No Quick Fix for Corporate Fraud and Corruption
By Colin Mayer, The Guardian, Friday, July 5, 2002

To many people, recent revelations in corporate America are illustrative of a corrupt system riddled with greed. The irony of this is that it was only a few months ago that the US systems of corporate governance, disclosure and accounting were held up as examples for the rest of the world. Policy-makers, practitioners and academics on both sides of the Atlantic went on global missions to preach the merits of the US market system.

The high proportion of non-executive directors and strong fiduciary responsibility of directors to shareholders in the US were regarded as examples of good corporate governance. Its systems of accounting and disclosure were thought to be tougher and better suited to the needs of investors than any other. Such was the strength of feeling that governments and international bodies were moving steadily towards the adoption of the US model.

A decade ago it was Japan whose financial system was regarded as particularly suited to good governance and the financing of corporations. A few years later, as the Japanese economy plunged into recession, this model was reassessed as plagued with crony capitalism.

Then it was the turn of Germany. Its banking system had the merits of the Japanese and banks again provided active corporate governance. But as the German economy began to stall during the 1990s, disillusionment set in. And so the US model rose to the fore.

What of the UK system? For the most part, the UK and US are lumped together as market-based systems to contrast them with continental and Far Eastern systems. But now that the US has stumbled, policymakers and practitioners in this country are rushing to distinguish the UK from the US. Could such corruption happen here? Of course, they admit. Is it as likely? Of course not, they say. Why? Because we do things differently. Our accounting systems are less rule-based and more pragmatic than those in the US.

While there may be some truth in this, it should not provide much comfort. It has happened here (remember Robert Maxwell?) and it will happen again when conditions are right. It is no accident that scandals materialize after periods of extraordinary corporate and economic performance - the Japanese bubble at the end of the 1980s and the US bubble at the end of the 1990s. The bubbles create expectations on the part of investors that managers feel compelled to sustain. They do this by investing in progressively riskier activities and borrowing to finance them. Once things start to go wrong they try to hide the problems, thereby compounding them. By the time they are revealed, they are of extraordinary proportions.

What lessons should we learn from this? The first one is that there is no single best system of corporate governance. All systems have inherent defects. That is an inevitable feature of the problem with which we are trying to grapple, namely how to get other people to manage our investments for us. Problems are less severe where firms are owned and controlled by their initial founders, and some people would like to see a return to the supposedly golden age of family ownership. But as firms develop, they need to raise external financing and broaden their ownership base. Incentives, boards of directors, shareholder activism are all suggested as remedies for the resulting corporate governance problems, but none is a perfect solution.

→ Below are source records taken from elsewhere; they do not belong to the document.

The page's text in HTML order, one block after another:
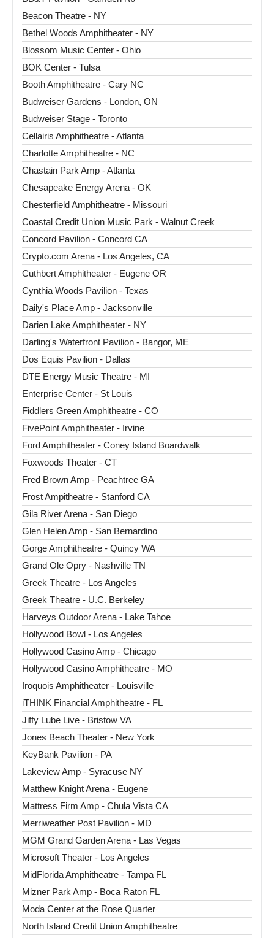
Beacon Theatre - NY
Bethel Woods Amphitheater - NY
Blossom Music Center - Ohio
BOK Center - Tulsa
Booth Amphitheatre - Cary NC
Budweiser Gardens - London, ON
Budweiser Stage - Toronto
Cellairis Amphitheatre - Atlanta
Charlotte Amphitheatre - NC
Chastain Park Amp - Atlanta
Chesapeake Energy Arena - OK
Chesterfield Amphitheatre - Missouri
Coastal Credit Union Music Park - Walnut Creek
Concord Pavilion - Concord CA
Crypto.com Arena - Los Angeles, CA
Cuthbert Amphitheater - Eugene OR
Cynthia Woods Pavilion - Texas
Daily's Place Amp - Jacksonville
Darien Lake Amphitheater - NY
Darling's Waterfront Pavilion - Bangor, ME
Dos Equis Pavilion - Dallas
DTE Energy Music Theatre - MI
Enterprise Center - St Louis
Fiddlers Green Amphitheatre - CO
FivePoint Amphitheater - Irvine
Ford Amphitheater - Coney Island Boardwalk
Foxwoods Theater - CT
Fred Brown Amp - Peachtree GA
Frost Ampitheatre - Stanford CA
Gila River Arena - San Diego
Glen Helen Amp - San Bernardino
Gorge Amphitheatre - Quincy WA
Grand Ole Opry - Nashville TN
Greek Theatre - Los Angeles
Greek Theatre - U.C. Berkeley
Harveys Outdoor Arena - Lake Tahoe
Hollywood Bowl - Los Angeles
Hollywood Casino Amp - Chicago
Hollywood Casino Amphitheatre - MO
Iroquois Amphitheater - Louisville
iTHINK Financial Amphitheatre - FL
Jiffy Lube Live - Bristow VA
Jones Beach Theater - New York
KeyBank Pavilion - PA
Lakeview Amp - Syracuse NY
Matthew Knight Arena - Eugene
Mattress Firm Amp - Chula Vista CA
Merriweather Post Pavilion - MD
MGM Grand Garden Arena - Las Vegas
Microsoft Theater - Los Angeles
MidFlorida Amphitheatre - Tampa FL
Mizner Park Amp - Boca Raton FL
Moda Center at the Rose Quarter
North Island Credit Union Amphitheatre
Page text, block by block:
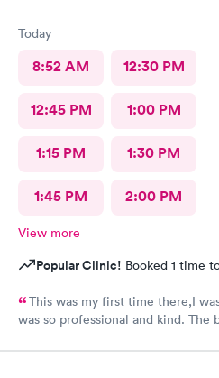
Today
8:52 AM 12:30 PM
12:45 PM 1:00 PM
1:15 PM 1:30 PM
1:45 PM 2:00 PM
View more
Popular Clinic! Booked 1 time
This was my first time there,I
was so professional and kind. The
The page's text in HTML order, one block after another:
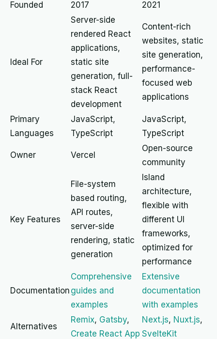
Founded
2017 2021
Ideal For
Server-side
rendered React
applications,
static site
generation, full-
stack React
development
Content-rich
websites, static
site generation,
performance-
focused web
applications
Primary
Languages
JavaScript,
TypeScript
JavaScript,
TypeScript
Owner Vercel
Open-source
community
Key Features
File-system
based routing,
API routes,
server-side
rendering, static
generation
Island
architecture,
flexible with
different UI
frameworks,
optimized for
performance
Documentation
Comprehensive
guides and
examples
Extensive
documentation
with examples
Alternatives
Remix, Gatsby,
Create React App
Next.js, Nuxt.js,
SvelteKit
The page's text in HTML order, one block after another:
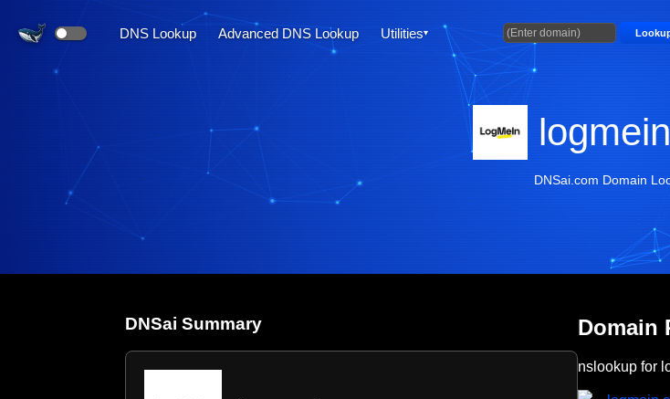
DNS Lookup Advanced DNS Lookup Utilities
DNSai.com Domain
DNSai Summary Domain
nslookup for
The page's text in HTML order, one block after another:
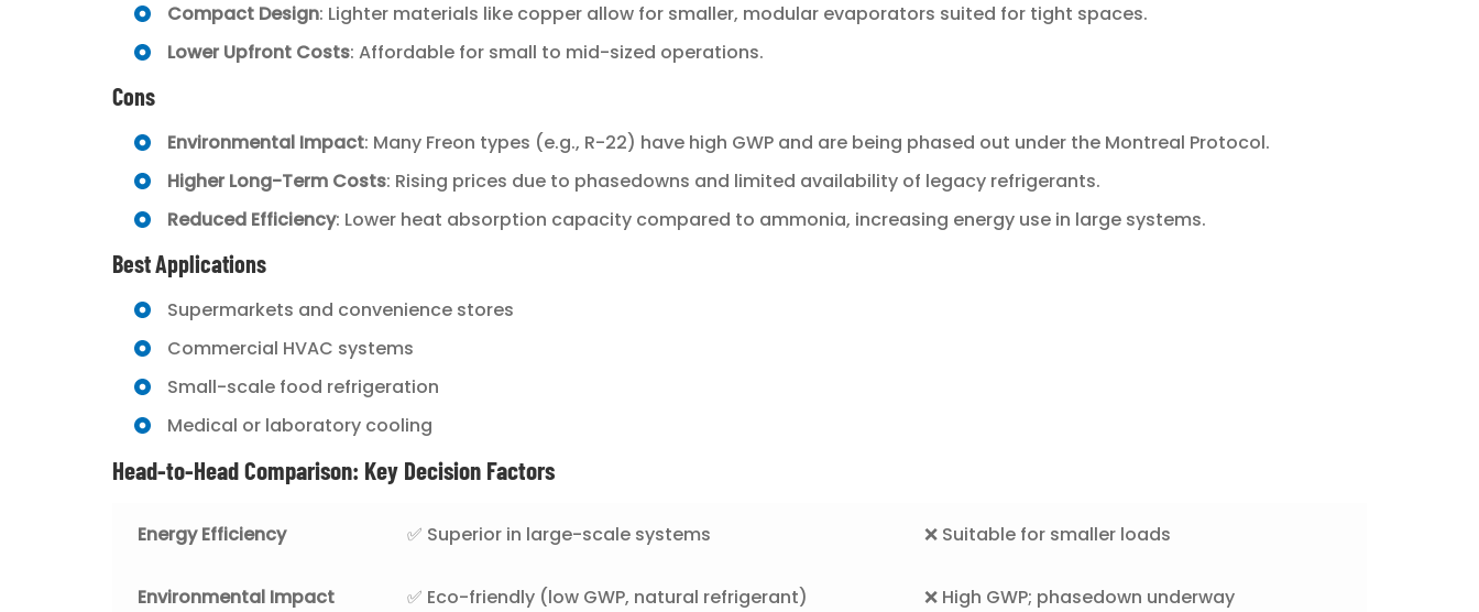
Compact Design: Lighter materials like copper allow for smaller, modular evaporators suited for tight spaces.
Lower Upfront Costs: Affordable for small to mid-sized operations.
Cons
Environmental Impact: Many Freon types (e.g., R-22) have high GWP and are being phased out under the Montreal Protocol.
Higher Long-Term Costs: Rising prices due to phasedowns and limited availability of legacy refrigerants.
Reduced Efficiency: Lower heat absorption capacity compared to ammonia, increasing energy use in large systems.
Best Applications
Supermarkets and convenience stores
Commercial HVAC systems
Small-scale food refrigeration
Medical or laboratory cooling
Head-to-Head Comparison: Key Decision Factors
Energy Efficiency ✅ Superior in large-scale systems ❌ Suitable for smaller loads
Environmental Impact ✅ Eco-friendly (low GWP, natural refrigerant) ❌ High GWP; phasedown underway

The second lesson is that different systems serve different functions. The US system should not be written off simply because there have been several prominent failures. It oversaw the financing and development of new technologies on a massive scale for more than a decade. Likewise, the Japanese system was associated with incredible growth. It is probably no coincidence that the market-oriented system of the US is associated with high technology, innovative investments and the Japanese with more traditional manufacturing investment. But what is suited to one economy at one stage of its development is quite different from another economy at a different stage.

The third lesson is that there will be regulatory and government responses. There are wide-ranging discussions and reforms in progress in Japan. There will be a great deal of critical analysis in the US. There is much that can and needs to be done by increasing the independence and accountability of directors and auditors.

But care is required. While action clearly needs to be taken, it will take time to determine precisely what it should be. Politicians and regulators should avoid acting in haste and repenting at leisure.